*Exercise objective:* Output all of the lines below exactly, and leave out each image.

*Given data:*
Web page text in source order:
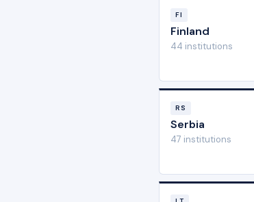
FI
Finland
44 institutions
RS
Serbia
47 institutions
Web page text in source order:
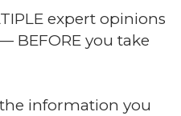
expert opinions
BEFORE you take
information you
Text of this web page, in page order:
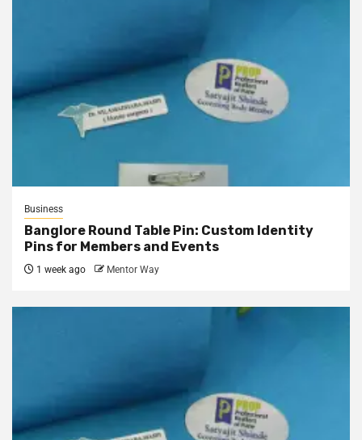
Business
Banglore Round Table Pin: Custom Identity
Pins for Members and Events
1 week ago Mentor Way
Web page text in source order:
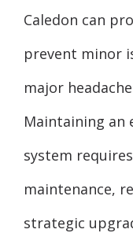
Caledon can
prevent minor
major
Maintaining an
system
maintenance,
strategic
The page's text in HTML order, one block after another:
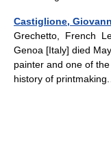
Castiglione,
Grechetto, French
Genoa [Italy] died
painter and one of
history of
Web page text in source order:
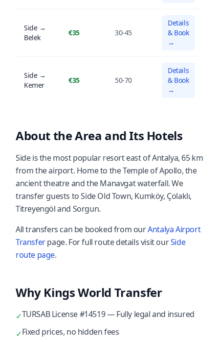
Side →
Belek
€35 30-45
Details
& Book
→
Side →
Kemer
€35 50-70
Details
& Book
→
About the Area and Its Hotels
Side is the most popular resort east of Antalya, 65 km
from the airport. Home to the Temple of Apollo, the
ancient theatre and the Manavgat waterfall. We
transfer guests to Side Old Town, Kumköy, Çolaklı,
Titreyengöl and Sorgun.
All transfers can be booked from ourAntalya Airport
Transferpage. For full route details visit ourSide
route page.
Why Kings World Transfer
✓TURSAB License #14519 — Fully legal and insured
✓Fixed prices, no hidden fees
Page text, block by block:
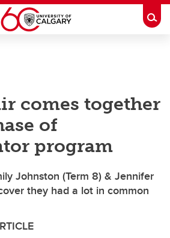
comes together
of
program
Johnston (Term 8) & Jennifer
they had a lot in common
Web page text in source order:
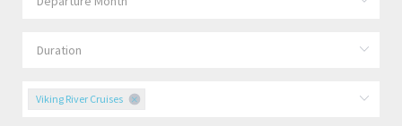
Viking River Cruises
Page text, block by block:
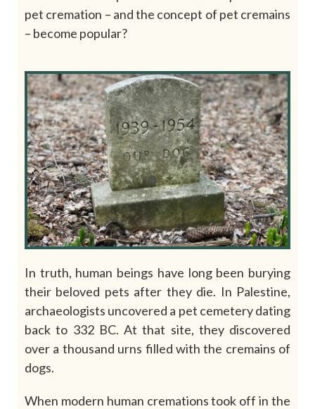
pet cremation – and the concept of pet cremains
– become popular?
In truth, human beings have long been burying
their beloved pets after they die. In Palestine,
archaeologists uncovered a pet cemetery dating
back to 332 BC. At that site, they discovered
over a thousand urns filled with the cremains of
dogs.
When modern human cremations took off in the
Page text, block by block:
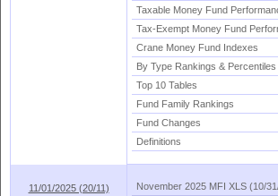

*Exercise answer:*
Web page text in source order:
FI
Finland
44 institutions
RS
Serbia
47 institutions
Web page text in source order:
expert opinions
BEFORE you take
information you
Text of this web page, in page order:
Business
Banglore Round Table Pin: Custom Identity
Pins for Members and Events
1 week ago Mentor Way
Web page text in source order:
Caledon can
prevent minor
major
Maintaining an
system
maintenance,
strategic
The page's text in HTML order, one block after another:
Castiglione,
Grechetto, French
Genoa [Italy] died
painter and one of
history of
Web page text in source order:
Side →
Belek
€35 30-45
Details
& Book
→
Side →
Kemer
€35 50-70
Details
& Book
→
About the Area and Its Hotels
Side is the most popular resort east of Antalya, 65 km
from the airport. Home to the Temple of Apollo, the
ancient theatre and the Manavgat waterfall. We
transfer guests to Side Old Town, Kumköy, Çolaklı,
Titreyengöl and Sorgun.
All transfers can be booked from ourAntalya Airport
Transferpage. For full route details visit ourSide
route page.
Why Kings World Transfer
✓TURSAB License #14519 — Fully legal and insured
✓Fixed prices, no hidden fees
Page text, block by block:
comes together
of
program
Johnston (Term 8) & Jennifer
they had a lot in common
Web page text in source order:
Viking River Cruises
Page text, block by block:
pet cremation – and the concept of pet cremains
– become popular?
In truth, human beings have long been burying
their beloved pets after they die. In Palestine,
archaeologists uncovered a pet cemetery dating
back to 332 BC. At that site, they discovered
over a thousand urns filled with the cremains of
dogs.
When modern human cremations took off in the
Page text, block by block:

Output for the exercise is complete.